Ora invece Berlino, il Fondo monetario internazionale e la Banca centrale europea si trovano in un bel guaio: non possono punire i greci per aver votato come gli veniva chiesto, ma non possono neanche «premiare» la Grecia colpevole e debitrice. E il voto non ha ridotto il debito né rinviato le scadenze delle rate.
Ecco perché i padroni dell'Europa si ritrovano punto e a capo, quasi impotenti, con però due mesi in più trascorsi e quindi con il sistema bancario della Spagna sempre più vicino al crac, pronto a trascinare l'Italia con sé.
Nel 2009 alla Germania sarebbero bastati 50 miliardi di euro per risolvere il problema alla radice: per fermare la speculazione, l'unica è far perdere denaro agli speculatori. Se i brookers che scommettevano contro l'euro ci avesso subito rimesso, non avrebbero proseguito negli attacchi. Ma ragioni elettorali, di convenienza finanziaria (lasciare alle banche tedesche e francesi il tempo di disincagliarsi dai Pigs), di strategia politica (usare la crisi dell'euro per serrare la presa franco-tedesca sull'Europa) ci hanno portato al punto in cui non basterebbero 2.000 miliardi per salvare l'euro, perché tutta l'economia di riferimento è ferma, con molti paesi in recessione gravissima. In Italia migliaia di piccole e medie imprese chiudono o vendono a ritmo accelerato. I privati convertono i propri beni in lingotti d'oro, gli assets vengono ritirati dalle banche e trasferiti all'estero: il clima è da «si salvi chi può».

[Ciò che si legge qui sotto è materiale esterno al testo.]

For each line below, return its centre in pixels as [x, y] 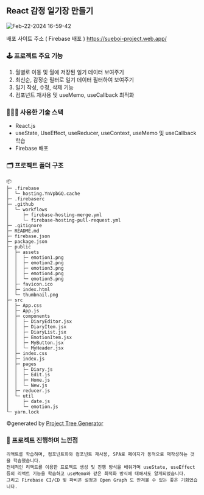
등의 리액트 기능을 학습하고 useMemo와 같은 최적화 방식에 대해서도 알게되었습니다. [96, 474]
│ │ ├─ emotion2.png [35, 263]
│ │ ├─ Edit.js [28, 374]
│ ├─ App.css [24, 305]
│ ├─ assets [23, 252]
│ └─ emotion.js [33, 407]
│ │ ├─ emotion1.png [35, 258]
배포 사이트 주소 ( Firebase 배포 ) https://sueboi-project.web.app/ [87, 38]
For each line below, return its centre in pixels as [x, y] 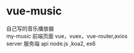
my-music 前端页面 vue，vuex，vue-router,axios [67, 36]
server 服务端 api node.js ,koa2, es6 [51, 43]
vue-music [34, 11]
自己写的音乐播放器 [30, 28]
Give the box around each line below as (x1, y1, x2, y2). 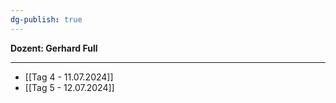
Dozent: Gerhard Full (10, 42, 98, 54)
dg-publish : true (10, 14, 83, 25)
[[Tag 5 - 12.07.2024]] (24, 81, 115, 93)
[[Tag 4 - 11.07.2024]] (24, 71, 114, 83)
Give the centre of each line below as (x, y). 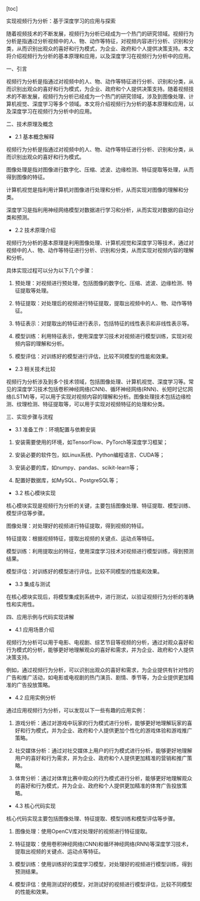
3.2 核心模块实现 (35, 493)
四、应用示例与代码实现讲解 (40, 617)
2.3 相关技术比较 (35, 369)
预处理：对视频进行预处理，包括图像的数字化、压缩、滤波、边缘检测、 (101, 283)
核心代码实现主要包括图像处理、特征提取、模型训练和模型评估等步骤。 (92, 819)
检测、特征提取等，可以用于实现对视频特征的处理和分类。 (97, 404)
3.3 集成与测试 (32, 584)
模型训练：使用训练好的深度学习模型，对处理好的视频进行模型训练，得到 (103, 864)
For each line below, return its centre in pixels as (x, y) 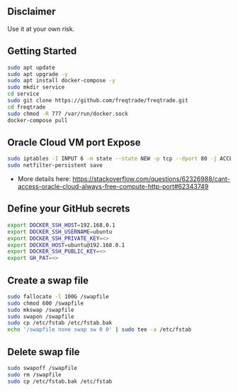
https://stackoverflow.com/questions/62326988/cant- (151, 179)
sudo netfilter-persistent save (55, 165)
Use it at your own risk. (41, 28)
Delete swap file (44, 352)
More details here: (44, 179)
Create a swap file (48, 280)
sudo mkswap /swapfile (41, 310)
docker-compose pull (38, 120)
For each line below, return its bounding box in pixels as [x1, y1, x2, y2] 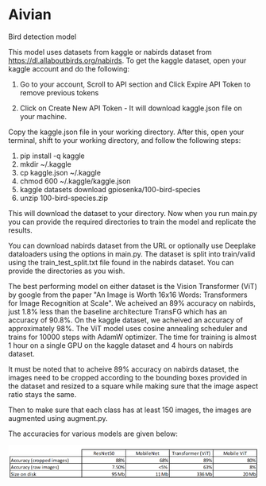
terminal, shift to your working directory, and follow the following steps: [8, 135, 241, 145]
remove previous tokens [19, 87, 99, 97]
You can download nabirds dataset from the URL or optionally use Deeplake [8, 241, 256, 250]
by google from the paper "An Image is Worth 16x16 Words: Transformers [8, 290, 248, 299]
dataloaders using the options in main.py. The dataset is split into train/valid [8, 249, 256, 259]
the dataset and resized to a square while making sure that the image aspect [8, 381, 258, 391]
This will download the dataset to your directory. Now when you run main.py [8, 208, 258, 218]
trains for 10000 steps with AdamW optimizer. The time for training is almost [8, 332, 256, 341]
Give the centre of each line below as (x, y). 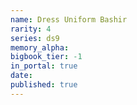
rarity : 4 (31, 29)
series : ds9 (35, 38)
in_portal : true (44, 66)
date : (21, 76)
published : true (44, 85)
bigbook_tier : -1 (46, 57)
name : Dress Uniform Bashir (69, 19)
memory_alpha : (40, 47)
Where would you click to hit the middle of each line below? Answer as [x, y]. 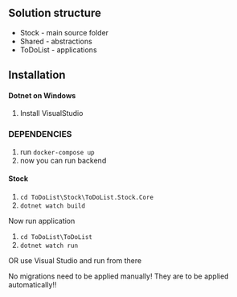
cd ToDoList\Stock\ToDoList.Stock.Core [87, 197]
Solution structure [55, 13]
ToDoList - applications [59, 49]
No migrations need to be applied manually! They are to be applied [118, 276]
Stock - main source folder [64, 32]
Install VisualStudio [51, 113]
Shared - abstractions [56, 41]
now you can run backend [63, 160]
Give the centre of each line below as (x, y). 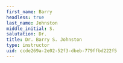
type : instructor (28, 46)
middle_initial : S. (31, 28)
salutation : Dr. (27, 34)
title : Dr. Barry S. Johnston (44, 40)
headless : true (25, 17)
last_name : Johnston (32, 23)
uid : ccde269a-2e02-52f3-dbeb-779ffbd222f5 (62, 51)
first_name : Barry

Il problema dell'euro è sempre stato politico, non finanziario: non ci può essere moneta unica senza politica economica comune e questa non è possibile se non è gestita da un soggetto legittimo, cioè eletto a suffragio universale europeo. Ma ora non c'è tempo materiale per avviare la costruzione di un'entità politica «Euro» e - francamente - i popoli non ne hanno nemmeno la volontà, dopo il modo in cui l'euro li ha trattati e continua a punirli.
[...]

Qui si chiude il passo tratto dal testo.